We tend to assume, when saying "yeah, maybe this might not be so bad", that we're in control of it, which is likely only true for people who are a) geeky b) libertarians. Lots of people have *others* geek their computers, from little old ladies with grandkids, to office workers with IT staffs.

And don't forget webapps.

If I had to support a big web app and your plugin made my job harder (and couldn't be configured to avoid my site, preferably by seeing a meta header or something), I'd have the customer rip it out.

On other topics, RT is nice, but slow (probably mod_perl problems) and LID is still LID.

#Comment Re: made: 2005-03-04 14:05:25.262753+00 by: ebradway

WikiWeb! I guess I missed the SmartTags debate a few years back... But isn't AutoLinking kind of like building a "WikiWeb"? A WWW where every linkable word or phrase is linked?

Of course, the issue has to do with maintaining content purity and presentation.

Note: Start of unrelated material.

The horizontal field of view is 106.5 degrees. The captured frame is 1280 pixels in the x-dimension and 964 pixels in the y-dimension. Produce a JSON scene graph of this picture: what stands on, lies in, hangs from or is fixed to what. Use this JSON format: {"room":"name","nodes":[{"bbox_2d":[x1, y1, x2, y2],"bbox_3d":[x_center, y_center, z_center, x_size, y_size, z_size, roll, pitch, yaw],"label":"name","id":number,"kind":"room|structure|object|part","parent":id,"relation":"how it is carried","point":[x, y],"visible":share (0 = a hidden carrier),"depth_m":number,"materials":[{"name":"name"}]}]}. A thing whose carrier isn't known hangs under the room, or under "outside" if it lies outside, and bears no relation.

What if AutoLink replaces the links you put in your page?!? How can you tell an AutoLink from a link placed by the page editor?

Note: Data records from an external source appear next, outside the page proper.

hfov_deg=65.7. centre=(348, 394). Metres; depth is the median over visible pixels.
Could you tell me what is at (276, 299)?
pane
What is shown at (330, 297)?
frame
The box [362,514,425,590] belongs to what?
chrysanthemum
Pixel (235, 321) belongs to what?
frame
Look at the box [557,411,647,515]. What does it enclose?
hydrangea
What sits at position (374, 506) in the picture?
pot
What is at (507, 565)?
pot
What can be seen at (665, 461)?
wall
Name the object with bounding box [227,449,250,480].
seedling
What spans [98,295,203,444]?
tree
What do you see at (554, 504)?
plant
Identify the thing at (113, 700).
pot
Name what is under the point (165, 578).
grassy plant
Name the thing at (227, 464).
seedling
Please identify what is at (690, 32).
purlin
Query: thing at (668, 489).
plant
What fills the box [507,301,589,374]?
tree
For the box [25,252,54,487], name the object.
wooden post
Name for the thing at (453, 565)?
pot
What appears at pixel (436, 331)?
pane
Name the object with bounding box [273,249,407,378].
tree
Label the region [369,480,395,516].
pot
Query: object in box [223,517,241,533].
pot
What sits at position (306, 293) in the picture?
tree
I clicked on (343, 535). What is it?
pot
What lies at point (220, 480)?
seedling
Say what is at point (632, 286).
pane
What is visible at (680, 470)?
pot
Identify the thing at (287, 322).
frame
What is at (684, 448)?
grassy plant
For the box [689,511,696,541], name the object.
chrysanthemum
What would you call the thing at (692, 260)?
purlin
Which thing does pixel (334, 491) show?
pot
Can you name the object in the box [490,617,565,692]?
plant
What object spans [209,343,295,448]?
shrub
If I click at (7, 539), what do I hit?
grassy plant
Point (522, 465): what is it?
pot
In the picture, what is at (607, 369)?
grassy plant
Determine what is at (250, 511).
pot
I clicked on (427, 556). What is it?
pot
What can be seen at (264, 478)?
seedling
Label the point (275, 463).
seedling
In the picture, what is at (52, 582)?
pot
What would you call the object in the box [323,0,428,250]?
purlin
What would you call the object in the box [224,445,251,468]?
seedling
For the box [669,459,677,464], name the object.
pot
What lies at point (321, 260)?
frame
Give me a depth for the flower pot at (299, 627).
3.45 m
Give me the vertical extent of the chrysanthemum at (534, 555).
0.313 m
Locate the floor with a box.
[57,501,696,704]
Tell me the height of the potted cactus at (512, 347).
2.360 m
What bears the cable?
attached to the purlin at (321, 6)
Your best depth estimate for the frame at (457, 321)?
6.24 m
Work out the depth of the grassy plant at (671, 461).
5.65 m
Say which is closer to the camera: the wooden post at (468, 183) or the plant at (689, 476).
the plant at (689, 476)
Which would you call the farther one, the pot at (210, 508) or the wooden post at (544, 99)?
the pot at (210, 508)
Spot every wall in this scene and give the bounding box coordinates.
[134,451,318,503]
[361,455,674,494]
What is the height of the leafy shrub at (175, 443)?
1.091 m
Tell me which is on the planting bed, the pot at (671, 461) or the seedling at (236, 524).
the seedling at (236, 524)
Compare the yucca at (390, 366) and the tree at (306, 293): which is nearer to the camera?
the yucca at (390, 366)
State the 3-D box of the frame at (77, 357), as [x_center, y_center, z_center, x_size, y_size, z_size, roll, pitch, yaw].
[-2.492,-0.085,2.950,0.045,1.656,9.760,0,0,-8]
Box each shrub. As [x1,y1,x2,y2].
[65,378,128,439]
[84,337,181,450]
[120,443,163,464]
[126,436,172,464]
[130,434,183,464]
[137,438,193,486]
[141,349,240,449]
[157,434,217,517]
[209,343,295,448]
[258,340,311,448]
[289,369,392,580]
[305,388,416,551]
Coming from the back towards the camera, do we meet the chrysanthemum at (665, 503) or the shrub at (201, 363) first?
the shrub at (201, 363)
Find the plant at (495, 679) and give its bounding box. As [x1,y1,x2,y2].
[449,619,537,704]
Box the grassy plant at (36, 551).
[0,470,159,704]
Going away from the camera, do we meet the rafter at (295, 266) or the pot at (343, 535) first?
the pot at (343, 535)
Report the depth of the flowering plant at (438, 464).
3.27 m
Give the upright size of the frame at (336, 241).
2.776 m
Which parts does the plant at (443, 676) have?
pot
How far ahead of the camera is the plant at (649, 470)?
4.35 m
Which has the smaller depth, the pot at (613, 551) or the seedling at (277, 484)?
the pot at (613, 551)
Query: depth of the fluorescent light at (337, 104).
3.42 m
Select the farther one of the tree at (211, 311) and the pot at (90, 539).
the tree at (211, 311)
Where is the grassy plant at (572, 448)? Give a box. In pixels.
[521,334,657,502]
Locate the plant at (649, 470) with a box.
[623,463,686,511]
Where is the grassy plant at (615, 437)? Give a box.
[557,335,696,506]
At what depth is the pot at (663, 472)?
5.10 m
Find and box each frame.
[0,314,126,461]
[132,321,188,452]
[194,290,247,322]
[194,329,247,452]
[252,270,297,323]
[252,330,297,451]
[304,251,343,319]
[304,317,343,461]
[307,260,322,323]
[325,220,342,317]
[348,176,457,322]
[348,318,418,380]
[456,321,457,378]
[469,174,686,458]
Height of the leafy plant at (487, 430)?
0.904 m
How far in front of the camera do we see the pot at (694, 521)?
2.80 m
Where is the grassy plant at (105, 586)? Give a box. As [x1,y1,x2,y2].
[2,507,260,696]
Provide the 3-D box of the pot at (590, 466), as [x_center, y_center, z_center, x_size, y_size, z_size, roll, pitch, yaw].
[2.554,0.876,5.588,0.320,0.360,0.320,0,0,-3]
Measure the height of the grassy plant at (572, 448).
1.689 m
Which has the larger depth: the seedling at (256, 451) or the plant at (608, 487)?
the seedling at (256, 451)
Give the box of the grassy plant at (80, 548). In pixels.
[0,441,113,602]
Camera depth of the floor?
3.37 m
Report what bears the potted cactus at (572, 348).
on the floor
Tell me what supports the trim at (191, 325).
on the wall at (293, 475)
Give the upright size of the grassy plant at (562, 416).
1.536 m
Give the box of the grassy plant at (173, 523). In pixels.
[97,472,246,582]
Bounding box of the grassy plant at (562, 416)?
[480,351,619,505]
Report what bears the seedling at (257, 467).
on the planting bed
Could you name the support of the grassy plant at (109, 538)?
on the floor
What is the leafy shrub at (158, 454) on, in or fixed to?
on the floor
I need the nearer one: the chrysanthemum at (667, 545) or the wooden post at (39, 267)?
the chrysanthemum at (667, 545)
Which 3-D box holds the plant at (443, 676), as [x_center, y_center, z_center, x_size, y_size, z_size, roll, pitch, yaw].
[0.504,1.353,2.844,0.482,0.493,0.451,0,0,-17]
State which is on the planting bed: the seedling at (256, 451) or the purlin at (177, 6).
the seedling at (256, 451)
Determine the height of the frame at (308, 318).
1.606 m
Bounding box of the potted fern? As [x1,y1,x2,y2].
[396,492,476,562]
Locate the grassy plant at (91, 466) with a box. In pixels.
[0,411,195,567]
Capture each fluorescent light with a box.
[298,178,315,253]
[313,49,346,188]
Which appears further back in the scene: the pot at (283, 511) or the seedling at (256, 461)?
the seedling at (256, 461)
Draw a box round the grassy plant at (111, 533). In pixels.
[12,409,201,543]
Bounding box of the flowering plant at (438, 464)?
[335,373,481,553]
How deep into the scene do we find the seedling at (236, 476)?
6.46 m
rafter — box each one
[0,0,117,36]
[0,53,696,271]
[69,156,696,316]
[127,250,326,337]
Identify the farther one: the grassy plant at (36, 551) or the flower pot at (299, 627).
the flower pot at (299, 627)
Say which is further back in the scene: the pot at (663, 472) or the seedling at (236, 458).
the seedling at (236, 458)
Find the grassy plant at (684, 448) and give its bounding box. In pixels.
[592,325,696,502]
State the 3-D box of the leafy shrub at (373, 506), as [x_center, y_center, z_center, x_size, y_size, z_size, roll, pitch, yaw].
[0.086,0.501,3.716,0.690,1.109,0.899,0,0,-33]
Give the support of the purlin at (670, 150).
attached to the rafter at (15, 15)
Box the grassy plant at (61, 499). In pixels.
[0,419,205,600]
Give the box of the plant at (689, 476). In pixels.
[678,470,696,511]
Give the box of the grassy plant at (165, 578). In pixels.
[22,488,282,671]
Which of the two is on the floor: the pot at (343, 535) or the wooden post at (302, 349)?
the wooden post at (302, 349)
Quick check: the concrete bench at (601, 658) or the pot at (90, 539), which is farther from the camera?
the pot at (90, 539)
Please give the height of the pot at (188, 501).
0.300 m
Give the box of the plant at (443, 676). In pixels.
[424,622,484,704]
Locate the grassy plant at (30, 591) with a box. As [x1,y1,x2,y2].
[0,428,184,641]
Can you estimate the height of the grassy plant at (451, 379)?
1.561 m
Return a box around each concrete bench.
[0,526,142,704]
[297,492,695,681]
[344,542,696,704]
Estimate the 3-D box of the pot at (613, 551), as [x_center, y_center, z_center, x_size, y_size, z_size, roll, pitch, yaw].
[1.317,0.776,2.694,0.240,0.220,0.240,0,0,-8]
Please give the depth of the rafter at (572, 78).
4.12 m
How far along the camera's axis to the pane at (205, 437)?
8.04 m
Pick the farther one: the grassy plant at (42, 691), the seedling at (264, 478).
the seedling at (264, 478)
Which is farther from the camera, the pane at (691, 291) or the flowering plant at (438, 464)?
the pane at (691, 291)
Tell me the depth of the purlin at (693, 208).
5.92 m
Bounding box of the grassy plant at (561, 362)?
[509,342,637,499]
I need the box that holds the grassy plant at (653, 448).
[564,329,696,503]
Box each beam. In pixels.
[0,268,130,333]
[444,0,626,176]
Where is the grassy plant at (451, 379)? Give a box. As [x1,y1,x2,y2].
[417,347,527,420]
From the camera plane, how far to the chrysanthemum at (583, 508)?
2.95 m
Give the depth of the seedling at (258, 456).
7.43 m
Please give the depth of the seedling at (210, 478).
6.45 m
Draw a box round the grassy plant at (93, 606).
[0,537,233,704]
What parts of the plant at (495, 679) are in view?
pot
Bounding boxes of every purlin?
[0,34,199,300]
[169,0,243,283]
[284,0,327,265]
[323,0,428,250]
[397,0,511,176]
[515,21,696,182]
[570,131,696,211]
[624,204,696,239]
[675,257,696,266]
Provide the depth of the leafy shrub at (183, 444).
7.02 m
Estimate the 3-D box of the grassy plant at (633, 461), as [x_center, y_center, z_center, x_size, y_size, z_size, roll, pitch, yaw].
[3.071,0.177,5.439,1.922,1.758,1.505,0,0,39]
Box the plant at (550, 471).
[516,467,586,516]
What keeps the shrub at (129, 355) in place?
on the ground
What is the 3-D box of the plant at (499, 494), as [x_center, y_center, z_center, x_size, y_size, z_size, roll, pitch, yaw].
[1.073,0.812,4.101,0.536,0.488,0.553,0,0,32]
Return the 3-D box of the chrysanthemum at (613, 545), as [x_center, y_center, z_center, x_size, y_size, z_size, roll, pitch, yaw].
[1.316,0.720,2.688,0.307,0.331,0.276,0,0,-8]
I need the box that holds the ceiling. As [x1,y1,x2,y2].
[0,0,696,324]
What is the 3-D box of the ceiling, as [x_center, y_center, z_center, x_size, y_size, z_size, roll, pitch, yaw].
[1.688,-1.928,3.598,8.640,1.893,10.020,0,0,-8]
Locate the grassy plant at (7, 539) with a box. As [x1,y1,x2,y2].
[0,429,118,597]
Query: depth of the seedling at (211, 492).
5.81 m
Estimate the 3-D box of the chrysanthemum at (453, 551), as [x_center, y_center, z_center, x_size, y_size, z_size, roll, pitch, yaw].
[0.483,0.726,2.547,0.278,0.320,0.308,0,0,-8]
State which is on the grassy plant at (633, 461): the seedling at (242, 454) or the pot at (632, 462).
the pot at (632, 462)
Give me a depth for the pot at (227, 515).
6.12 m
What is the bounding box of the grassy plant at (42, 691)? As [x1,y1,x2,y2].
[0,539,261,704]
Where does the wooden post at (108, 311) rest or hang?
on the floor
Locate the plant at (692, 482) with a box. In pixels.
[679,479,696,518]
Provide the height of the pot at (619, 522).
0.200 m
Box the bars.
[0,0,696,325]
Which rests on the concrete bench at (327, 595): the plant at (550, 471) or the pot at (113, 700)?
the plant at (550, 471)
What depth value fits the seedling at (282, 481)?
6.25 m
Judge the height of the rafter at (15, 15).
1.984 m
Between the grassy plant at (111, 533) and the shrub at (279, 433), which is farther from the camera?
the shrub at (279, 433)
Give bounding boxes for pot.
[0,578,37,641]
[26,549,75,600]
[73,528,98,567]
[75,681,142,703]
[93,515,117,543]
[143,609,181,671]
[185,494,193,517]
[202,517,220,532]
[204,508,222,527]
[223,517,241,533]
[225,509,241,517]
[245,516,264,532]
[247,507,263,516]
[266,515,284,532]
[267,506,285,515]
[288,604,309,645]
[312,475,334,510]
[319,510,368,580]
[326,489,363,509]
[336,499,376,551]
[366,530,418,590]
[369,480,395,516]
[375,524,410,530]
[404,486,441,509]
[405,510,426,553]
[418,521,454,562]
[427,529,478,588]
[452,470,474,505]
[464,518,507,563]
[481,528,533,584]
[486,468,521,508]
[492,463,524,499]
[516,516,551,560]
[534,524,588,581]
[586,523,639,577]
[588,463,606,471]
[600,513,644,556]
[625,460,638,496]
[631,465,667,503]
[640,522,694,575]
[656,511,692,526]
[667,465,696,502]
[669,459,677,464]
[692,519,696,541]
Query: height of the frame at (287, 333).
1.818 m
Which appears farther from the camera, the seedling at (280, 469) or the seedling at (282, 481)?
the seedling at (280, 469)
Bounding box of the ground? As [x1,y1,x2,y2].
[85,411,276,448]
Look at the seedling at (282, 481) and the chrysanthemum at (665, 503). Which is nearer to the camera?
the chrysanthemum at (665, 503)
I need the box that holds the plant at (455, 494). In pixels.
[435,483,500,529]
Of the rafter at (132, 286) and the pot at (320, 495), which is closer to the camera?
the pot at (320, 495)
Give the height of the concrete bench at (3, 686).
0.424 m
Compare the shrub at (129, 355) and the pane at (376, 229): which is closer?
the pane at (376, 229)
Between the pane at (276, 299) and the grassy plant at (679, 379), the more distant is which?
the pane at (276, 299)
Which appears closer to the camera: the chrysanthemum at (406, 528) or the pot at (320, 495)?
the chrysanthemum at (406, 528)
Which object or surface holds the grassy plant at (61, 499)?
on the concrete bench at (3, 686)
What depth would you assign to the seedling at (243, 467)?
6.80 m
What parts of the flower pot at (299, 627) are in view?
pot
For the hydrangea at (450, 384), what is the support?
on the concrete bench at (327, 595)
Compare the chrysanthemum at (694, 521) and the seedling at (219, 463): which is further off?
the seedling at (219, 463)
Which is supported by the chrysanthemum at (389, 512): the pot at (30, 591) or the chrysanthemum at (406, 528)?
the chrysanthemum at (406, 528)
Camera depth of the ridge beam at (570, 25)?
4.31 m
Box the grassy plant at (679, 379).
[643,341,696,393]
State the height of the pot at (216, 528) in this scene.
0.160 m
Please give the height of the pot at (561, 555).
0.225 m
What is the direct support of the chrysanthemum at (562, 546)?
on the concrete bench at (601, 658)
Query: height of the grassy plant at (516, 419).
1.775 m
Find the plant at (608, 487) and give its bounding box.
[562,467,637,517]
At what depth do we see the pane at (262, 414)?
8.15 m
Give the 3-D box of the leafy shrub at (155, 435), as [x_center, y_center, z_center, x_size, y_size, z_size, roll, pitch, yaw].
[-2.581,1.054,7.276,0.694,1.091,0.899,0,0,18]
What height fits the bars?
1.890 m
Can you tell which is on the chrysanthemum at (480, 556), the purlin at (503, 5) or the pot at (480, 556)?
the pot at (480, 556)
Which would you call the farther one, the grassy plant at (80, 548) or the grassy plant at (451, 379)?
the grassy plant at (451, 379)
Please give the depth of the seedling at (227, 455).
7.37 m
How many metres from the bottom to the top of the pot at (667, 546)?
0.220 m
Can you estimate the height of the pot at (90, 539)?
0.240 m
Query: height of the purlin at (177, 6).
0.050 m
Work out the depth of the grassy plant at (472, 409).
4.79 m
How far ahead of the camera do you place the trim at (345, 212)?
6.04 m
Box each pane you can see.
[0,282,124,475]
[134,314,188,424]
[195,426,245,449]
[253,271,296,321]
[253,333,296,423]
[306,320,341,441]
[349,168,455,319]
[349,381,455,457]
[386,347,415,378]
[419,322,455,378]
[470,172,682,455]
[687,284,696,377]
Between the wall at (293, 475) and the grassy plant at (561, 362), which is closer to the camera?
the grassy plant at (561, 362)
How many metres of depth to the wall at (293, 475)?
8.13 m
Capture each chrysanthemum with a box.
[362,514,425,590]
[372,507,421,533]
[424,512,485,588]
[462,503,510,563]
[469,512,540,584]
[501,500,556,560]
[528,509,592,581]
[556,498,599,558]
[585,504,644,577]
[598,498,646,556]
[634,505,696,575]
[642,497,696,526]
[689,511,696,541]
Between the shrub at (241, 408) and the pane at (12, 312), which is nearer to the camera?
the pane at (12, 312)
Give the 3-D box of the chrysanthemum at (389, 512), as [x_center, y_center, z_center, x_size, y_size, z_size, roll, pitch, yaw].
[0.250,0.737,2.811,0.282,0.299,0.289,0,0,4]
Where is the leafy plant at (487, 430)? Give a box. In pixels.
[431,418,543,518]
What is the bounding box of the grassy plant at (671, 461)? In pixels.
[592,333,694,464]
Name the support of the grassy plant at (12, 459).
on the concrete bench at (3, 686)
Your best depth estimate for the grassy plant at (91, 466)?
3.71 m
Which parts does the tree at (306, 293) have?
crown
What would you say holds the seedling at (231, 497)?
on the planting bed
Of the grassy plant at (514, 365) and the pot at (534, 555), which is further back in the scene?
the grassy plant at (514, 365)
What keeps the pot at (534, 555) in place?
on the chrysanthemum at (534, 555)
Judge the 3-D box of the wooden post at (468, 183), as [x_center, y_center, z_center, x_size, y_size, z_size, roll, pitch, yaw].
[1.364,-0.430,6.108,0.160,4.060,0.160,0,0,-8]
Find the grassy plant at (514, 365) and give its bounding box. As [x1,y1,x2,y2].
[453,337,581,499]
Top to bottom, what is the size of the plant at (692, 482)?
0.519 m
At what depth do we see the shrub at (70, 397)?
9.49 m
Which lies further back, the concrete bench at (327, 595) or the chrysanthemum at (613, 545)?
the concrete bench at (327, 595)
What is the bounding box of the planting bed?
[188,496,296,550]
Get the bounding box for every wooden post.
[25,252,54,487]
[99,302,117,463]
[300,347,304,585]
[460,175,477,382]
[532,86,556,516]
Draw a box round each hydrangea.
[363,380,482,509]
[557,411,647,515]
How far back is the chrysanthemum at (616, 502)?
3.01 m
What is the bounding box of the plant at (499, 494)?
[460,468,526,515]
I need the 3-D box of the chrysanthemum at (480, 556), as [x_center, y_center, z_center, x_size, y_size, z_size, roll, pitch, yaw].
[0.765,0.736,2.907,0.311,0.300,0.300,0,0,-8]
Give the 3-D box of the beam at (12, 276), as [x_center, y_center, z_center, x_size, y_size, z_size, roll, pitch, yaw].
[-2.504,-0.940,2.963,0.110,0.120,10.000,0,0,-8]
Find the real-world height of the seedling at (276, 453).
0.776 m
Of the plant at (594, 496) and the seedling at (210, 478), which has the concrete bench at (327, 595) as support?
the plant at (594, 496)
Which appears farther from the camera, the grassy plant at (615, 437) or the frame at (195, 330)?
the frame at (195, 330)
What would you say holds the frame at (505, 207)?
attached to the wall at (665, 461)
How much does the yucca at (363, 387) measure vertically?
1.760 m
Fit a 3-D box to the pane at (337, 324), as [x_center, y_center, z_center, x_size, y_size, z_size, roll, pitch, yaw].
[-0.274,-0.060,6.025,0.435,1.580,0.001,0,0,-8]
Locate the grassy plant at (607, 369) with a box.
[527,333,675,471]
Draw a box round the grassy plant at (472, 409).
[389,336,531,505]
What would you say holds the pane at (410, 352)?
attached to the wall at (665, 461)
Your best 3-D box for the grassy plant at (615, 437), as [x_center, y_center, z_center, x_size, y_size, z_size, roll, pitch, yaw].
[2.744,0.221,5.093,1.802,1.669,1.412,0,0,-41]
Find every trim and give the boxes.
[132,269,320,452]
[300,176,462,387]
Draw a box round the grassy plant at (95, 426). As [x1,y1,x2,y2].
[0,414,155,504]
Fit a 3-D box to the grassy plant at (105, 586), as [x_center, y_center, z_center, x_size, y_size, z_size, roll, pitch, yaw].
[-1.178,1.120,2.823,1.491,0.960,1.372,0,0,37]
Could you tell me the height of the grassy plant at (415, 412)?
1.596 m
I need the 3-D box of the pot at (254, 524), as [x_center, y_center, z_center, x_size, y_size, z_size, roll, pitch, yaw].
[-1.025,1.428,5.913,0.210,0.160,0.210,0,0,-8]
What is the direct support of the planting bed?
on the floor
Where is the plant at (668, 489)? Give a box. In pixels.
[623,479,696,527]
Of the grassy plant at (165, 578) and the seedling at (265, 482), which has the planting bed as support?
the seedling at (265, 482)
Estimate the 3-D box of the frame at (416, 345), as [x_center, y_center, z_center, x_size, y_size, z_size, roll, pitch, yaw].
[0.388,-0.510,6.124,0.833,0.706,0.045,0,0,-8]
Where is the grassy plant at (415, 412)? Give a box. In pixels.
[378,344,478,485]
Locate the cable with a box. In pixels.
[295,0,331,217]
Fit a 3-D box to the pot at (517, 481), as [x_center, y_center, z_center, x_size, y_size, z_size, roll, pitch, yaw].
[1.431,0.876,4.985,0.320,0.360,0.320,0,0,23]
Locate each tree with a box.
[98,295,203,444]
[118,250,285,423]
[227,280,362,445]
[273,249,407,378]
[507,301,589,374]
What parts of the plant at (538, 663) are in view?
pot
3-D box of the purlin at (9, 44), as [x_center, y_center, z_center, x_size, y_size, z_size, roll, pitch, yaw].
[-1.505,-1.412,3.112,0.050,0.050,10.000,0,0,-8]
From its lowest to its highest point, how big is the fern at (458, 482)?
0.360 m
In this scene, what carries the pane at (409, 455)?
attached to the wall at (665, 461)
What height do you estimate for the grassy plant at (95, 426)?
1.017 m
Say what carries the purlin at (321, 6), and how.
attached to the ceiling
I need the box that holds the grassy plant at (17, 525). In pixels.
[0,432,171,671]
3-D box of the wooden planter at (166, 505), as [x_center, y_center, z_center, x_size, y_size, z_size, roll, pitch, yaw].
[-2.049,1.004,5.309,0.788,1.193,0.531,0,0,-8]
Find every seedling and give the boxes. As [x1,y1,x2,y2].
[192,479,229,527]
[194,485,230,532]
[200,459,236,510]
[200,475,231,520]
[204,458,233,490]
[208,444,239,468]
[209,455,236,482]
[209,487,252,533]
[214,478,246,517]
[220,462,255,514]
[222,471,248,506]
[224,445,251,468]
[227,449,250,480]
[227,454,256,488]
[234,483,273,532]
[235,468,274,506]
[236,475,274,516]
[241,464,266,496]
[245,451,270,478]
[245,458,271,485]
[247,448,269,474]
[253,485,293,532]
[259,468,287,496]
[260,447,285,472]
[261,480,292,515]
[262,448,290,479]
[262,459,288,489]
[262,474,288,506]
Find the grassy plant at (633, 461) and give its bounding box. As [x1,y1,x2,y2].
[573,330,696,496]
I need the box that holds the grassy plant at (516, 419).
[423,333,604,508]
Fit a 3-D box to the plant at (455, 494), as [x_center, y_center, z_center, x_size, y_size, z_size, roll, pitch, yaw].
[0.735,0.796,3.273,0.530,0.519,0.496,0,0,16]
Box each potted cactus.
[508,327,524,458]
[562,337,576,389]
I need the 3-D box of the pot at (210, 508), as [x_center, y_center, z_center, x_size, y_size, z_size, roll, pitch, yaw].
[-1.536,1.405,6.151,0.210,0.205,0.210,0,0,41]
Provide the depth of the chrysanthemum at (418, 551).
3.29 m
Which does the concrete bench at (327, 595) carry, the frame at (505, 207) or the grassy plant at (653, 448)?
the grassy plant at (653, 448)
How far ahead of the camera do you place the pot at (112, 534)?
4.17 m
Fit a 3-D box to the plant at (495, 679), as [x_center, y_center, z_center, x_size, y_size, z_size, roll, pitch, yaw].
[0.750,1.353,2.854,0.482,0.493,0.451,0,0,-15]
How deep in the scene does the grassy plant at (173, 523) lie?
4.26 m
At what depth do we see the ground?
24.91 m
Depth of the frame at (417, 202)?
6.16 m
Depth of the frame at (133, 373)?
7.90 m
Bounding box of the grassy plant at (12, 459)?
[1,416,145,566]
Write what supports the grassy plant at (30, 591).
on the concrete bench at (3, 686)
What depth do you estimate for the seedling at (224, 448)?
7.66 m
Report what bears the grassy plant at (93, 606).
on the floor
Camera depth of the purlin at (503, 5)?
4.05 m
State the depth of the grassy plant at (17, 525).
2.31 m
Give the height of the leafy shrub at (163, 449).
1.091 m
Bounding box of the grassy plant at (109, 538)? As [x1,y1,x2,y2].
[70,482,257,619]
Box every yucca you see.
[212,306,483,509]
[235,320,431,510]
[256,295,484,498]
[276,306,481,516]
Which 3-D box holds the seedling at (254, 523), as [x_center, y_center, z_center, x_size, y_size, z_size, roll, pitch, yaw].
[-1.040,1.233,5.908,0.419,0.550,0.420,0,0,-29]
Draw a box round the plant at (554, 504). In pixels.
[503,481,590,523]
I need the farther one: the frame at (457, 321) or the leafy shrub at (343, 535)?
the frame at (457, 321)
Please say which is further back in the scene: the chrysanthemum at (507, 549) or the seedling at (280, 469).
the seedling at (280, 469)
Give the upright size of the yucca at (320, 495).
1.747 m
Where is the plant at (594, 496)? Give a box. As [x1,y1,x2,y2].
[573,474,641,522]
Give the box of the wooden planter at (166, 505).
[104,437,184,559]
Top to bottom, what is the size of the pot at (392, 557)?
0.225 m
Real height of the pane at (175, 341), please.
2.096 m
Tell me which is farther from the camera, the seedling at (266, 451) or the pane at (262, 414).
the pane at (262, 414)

Personally, I think there are some MAJOR benefits to be had from AutoLinking with the caveat that purity and presentation be preserved. First, I spend alot of time cutting and pasting key ideas into Google to find more info and even more lately, I've been using WikiPedia. I'd love a tool that automated that task, as long as I could fine tune it so it links in the direction I need. For instance, if I'm reading a paper on genetics dealing with isomorphisms, I don't want it linked to the math term isomorphisms. But I have that sort of problem already with spelling and grammar checkers. And the fact that I had to go to the second page of links in Google to find a that reference says that Google would be off the mark!

Second, I find it quite frustrating to be engrossed in a web page, click a link, and end up at a 404 message because the linked page has moved or has been removed. Google's cached pages are a great source for dead links. It would be great if dead links were detected and I was sent to the cached link (with appropriate messages, like the cached pages are currently presented).

But the real issue underlying all of this is the matter of who controls it. This kind of meta-search that must be executed on your web page pretty much has to be done using a tool like Google's search engine. The tool would have to have fast access to the search engine and have enough data on my browsing habits to know that I don't want the first link to "isomorphisms". That's alot to turn over to any company, even as benign as Google.